For the other films, I have to seek the filmmakers out through their distributors.  However, as a filmmaker myself, I know a lot of people in the Iranian film industry, and that makes contacting certain people slightly easier.


You have some really interesting practitioners coming to the festival this year. Can you speak on them?

This year we have Iranian filmmaker Majid Barzegar coming from Iran.  Majid is a filmmaker to watch out for, as he is establishing his style really well.  Majid has so far made three feature films.  This year thanks to AFTRS, we will be hosting him and holding a retrospective for him by showing two of his films, Parviz and A Very Ordinary Citizen. A few years ago we also screened his first feature Rainy Season which was very welcomed by audiences.   


Are there any Australian’s in the program?

Yes, this year we have an Iranian-Australian short filmmaker Vida Irani.  Vida is an emerging filmmaker whose short film Duet will be screening at the festival.


Considering the current climate in countries like Syria and Iraq, it can be a risky business makes a film; what challenges have this year's filmmakers faced?
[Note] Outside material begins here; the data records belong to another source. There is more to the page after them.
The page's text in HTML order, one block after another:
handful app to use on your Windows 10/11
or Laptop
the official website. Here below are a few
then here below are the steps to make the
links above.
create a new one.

I think the challenges they face this year are the same as they face and have faced every year.  Most of the films screened this year are coming from Iran.  Iranian filmmakers, as you might know, face a lot of restrictions in making films generally and have jump through a lot of hoops in order to conceive something from idea to screen.  So, I would say there is nothing really different this year to other years.  


This year the festival is also travelling for the first time to Canberra, Adelaide and Melbourne. Can you tell us about that?

Given that the festival had been so successful in Sydney, we felt like there was a market for it to also grow in other cities.  There are a lot of people of Persian background and those interested in its cinema across Australia.  We felt like 5 years was a good time to start expanding and testing the market to see how we go.  But so far ticket sales seem to have proven successful. 


Did any specific films inspire you this year?

I would personally say Asghar Farhadi’s The Salesman because he is just an inspiration to me as a filmmaker, and as a great story teller.